**YOUR INSTRUCTIONS:** Type the data below again exactly. Omit all pictures.
[[ INPUT MATERIAL, beginning ]]
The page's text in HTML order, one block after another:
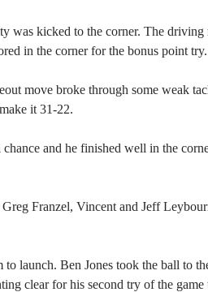
was kicked to the corner. The driving
in the corner for the bonus point try.
move broke through some weak
it 31-22.
and he finished well in the
Franzel, Vincent and Jeff
launch. Ben Jones took the ball to
clear for his second try of the game
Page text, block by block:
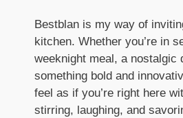
Bestblan is my way of
kitchen. Whether you’re in
weeknight meal, a nostalgic
something bold and
feel as if you’re right here
stirring, laughing, and
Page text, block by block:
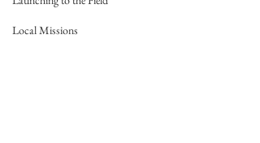
Local Missions
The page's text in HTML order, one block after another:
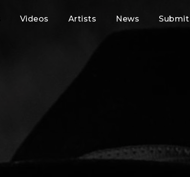
Videos Artists News Submit
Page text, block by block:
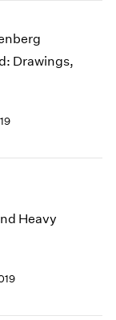
Drawings,
Heavy
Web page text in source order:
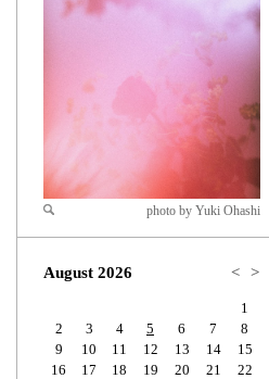
Zoom
photo by Yuki Ohashi
August 2026 < >
1
2
3 4 5 6 7
8
9
10 11 12 13 14
15
16
17 18 19 20 21
22
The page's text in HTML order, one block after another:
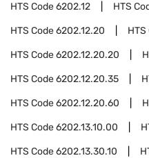
HTS Code6202.12 HTS
HTS Code6202.12.20 HTS
HTS Code6202.12.20.20
HTS Code6202.12.20.35
HTS Code6202.12.20.60
HTS Code6202.13.10.00
HTS Code6202.13.30.10
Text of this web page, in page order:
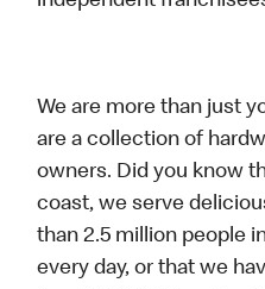
We are more than just
are a collection of
owners. Did you know
coast, we serve
than 2.5 million people
every day, or that we
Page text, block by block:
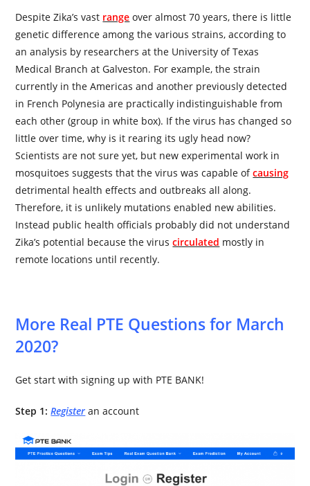
Despite Zika’s vast range over almost 70 years, there is little
genetic difference among the various strains, according to
an analysis by re­­searchers at the University of Texas
Medical Branch at Galveston. For example, the strain
currently in the Americas and another previously detected
in French Polynesia are practically indistinguishable from
each other (group in white box). If the virus has changed so
little over time, why is it rearing its ugly head now?
Scientists are not sure yet, but new experimental work in
mosquitoes suggests that the virus was capable ofcausing
detrimental health effects and outbreaks all along.
Therefore, it is unlikely mutations enabled new abilities.
Instead public health officials probably did not understand
Zika’s potential because the viruscirculated mostly in
remote locations until recently.
More Real PTE Questions for March
2020?
Get start with signing up with PTE BANK!
Step 1:Register an account
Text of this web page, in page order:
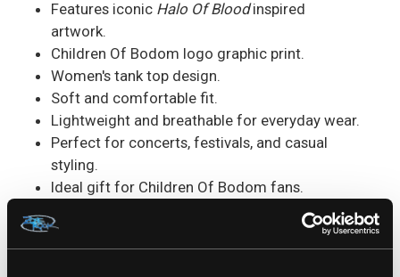
Features iconic Halo Of Bloodinspired
artwork.
Children Of Bodom logo graphic print.
Women's tank top design.
Soft and comfortable fit.
Lightweight and breathable for everyday wear.
Perfect for concerts, festivals, and casual
styling.
Ideal gift for Children Of Bodom fans.
The
Children Of Bodom Grey Reaper Ladies Tank
Topcombines iconic metal artwork with a
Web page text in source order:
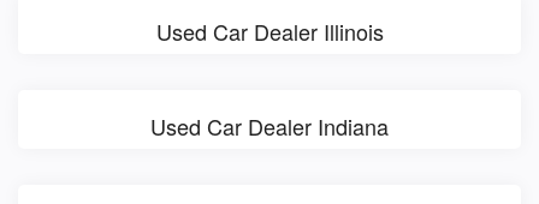
Used Car Dealer Illinois
Used Car Dealer Indiana
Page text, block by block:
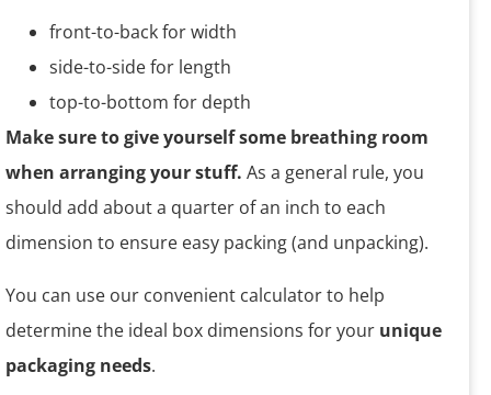
front-to-back for width
side-to-side for length
top-to-bottom for depth
Make sure to give yourself some breathing room
when arranging your stuff. As a general rule, you
should add about a quarter of an inch to each
dimension to ensure easy packing (and unpacking).
You can use our convenient calculator to help
determine the ideal box dimensions for your unique
packaging needs.
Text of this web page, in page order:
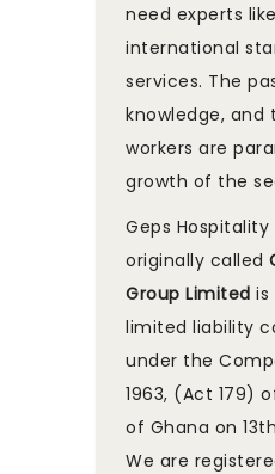
need experts
international
services. The
knowledge,
workers are
growth of the
Geps Hospitality
originally called
Group Limited is
limited liability
under the
1963, (Act 179)
of Ghana on
We are
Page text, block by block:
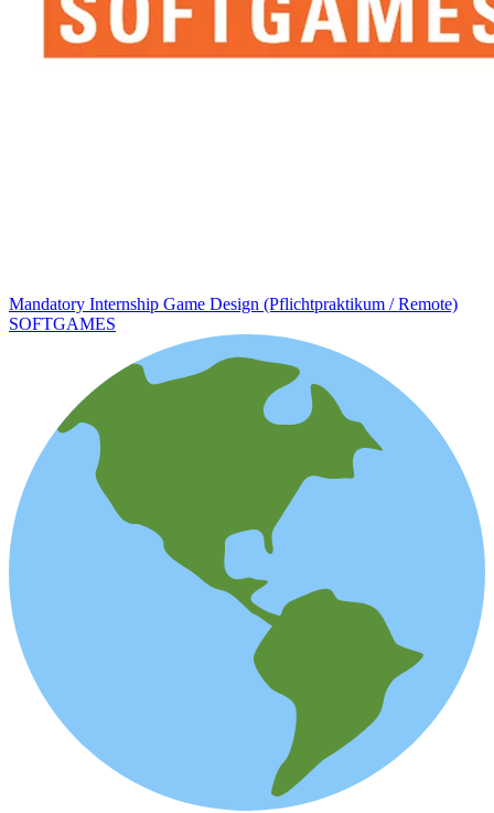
[[ INPUT MATERIAL, end ]]
**FINISHED EXERCISE:**
The page's text in HTML order, one block after another:
was kicked to the corner. The driving
in the corner for the bonus point try.
move broke through some weak
it 31-22.
and he finished well in the
Franzel, Vincent and Jeff
launch. Ben Jones took the ball to
clear for his second try of the game
Page text, block by block:
Bestblan is my way of
kitchen. Whether you’re in
weeknight meal, a nostalgic
something bold and
feel as if you’re right here
stirring, laughing, and
Page text, block by block:
Local Missions
The page's text in HTML order, one block after another:
Videos Artists News Submit
Page text, block by block:
Drawings,
Heavy
Web page text in source order:
Zoom
photo by Yuki Ohashi
August 2026 < >
1
2
3 4 5 6 7
8
9
10 11 12 13 14
15
16
17 18 19 20 21
22
The page's text in HTML order, one block after another:
HTS Code6202.12 HTS
HTS Code6202.12.20 HTS
HTS Code6202.12.20.20
HTS Code6202.12.20.35
HTS Code6202.12.20.60
HTS Code6202.13.10.00
HTS Code6202.13.30.10
Text of this web page, in page order:
We are more than just
are a collection of
owners. Did you know
coast, we serve
than 2.5 million people
every day, or that we
Page text, block by block:
Despite Zika’s vast range over almost 70 years, there is little
genetic difference among the various strains, according to
an analysis by re­­searchers at the University of Texas
Medical Branch at Galveston. For example, the strain
currently in the Americas and another previously detected
in French Polynesia are practically indistinguishable from
each other (group in white box). If the virus has changed so
little over time, why is it rearing its ugly head now?
Scientists are not sure yet, but new experimental work in
mosquitoes suggests that the virus was capable ofcausing
detrimental health effects and outbreaks all along.
Therefore, it is unlikely mutations enabled new abilities.
Instead public health officials probably did not understand
Zika’s potential because the viruscirculated mostly in
remote locations until recently.
More Real PTE Questions for March
2020?
Get start with signing up with PTE BANK!
Step 1:Register an account
Text of this web page, in page order:
Features iconic Halo Of Bloodinspired
artwork.
Children Of Bodom logo graphic print.
Women's tank top design.
Soft and comfortable fit.
Lightweight and breathable for everyday wear.
Perfect for concerts, festivals, and casual
styling.
Ideal gift for Children Of Bodom fans.
The
Children Of Bodom Grey Reaper Ladies Tank
Topcombines iconic metal artwork with a
Web page text in source order:
Used Car Dealer Illinois
Used Car Dealer Indiana
Page text, block by block:
front-to-back for width
side-to-side for length
top-to-bottom for depth
Make sure to give yourself some breathing room
when arranging your stuff. As a general rule, you
should add about a quarter of an inch to each
dimension to ensure easy packing (and unpacking).
You can use our convenient calculator to help
determine the ideal box dimensions for your unique
packaging needs.
Text of this web page, in page order:
need experts
international
services. The
knowledge,
workers are
growth of the
Geps Hospitality
originally called
Group Limited is
limited liability
under the
1963, (Act 179)
of Ghana on
We are
Page text, block by block:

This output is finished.